Research from The Journal of Consulting and Clinical Psychology suggests that staying in a relationship might be as easy as watching some silly romantic movies together. According to their study, couples that watched just three relationship movies in a month, and then talked about them, saw their rates of divorce fall by half, from 24 percent to 11 percent, which statistically is just as effective as couples therapy. A study published by Oxford University found that women are more likely than men to change their opinion of others after they kissed them. Researchers surveyed over 900 adults, asking them questions like, "How important do you think kissing is at the very initial stages of a relationship?" There are differences in romantic love between men and women: women rated kissing as all-around more important in relationships than men did.

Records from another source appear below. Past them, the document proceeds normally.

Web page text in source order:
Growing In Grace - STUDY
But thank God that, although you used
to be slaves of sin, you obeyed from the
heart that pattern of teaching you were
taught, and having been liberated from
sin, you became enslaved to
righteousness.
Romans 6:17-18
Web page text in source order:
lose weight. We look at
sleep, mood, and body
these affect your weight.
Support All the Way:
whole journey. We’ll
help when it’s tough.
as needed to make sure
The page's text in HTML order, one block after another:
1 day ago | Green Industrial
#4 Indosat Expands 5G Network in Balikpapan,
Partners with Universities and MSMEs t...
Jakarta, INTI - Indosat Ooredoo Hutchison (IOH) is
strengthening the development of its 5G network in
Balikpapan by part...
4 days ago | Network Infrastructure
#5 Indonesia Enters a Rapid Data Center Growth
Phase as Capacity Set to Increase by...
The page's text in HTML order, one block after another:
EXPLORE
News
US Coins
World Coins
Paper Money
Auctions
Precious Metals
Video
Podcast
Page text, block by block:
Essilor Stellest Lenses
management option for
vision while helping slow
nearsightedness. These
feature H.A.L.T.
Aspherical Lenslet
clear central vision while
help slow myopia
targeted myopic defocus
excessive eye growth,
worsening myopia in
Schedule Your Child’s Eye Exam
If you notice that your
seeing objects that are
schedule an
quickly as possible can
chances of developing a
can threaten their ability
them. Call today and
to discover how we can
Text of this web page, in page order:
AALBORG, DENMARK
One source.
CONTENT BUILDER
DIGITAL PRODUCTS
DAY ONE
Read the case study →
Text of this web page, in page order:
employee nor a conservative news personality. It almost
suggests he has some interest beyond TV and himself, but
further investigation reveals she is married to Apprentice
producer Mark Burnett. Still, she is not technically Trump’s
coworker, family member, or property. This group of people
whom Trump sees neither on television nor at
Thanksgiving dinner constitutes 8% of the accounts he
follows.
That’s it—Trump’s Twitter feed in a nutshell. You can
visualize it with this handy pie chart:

These difference might be related to some fundamental differences between how men and women express their love. According to Dr. Gary Chapman, the author of popular relationship book "The 5 Love Languages", the five "love languages" are: words of affirmation, acts of service, receiving gifts, quality time, and physical touch. This suggests that everyone may have their a "love language" of their own and expresses their love towards others in different ways. Recognizing this--that someone else's love language might be different from your own--might help people fall in love and stay in love, which is the topic we'll be covering in tomorrow's episode.

TestTube Plus is built for enthusiastic science fans seeking out comprehensive conversations on the geeky topics they love. Each week, host Trace Dominguez probes deep to unearth the details, latest developments, and opinions on big topics like boobs, porn, the ocean, stereotypes, fear, survival, dreams, space travel, and many more.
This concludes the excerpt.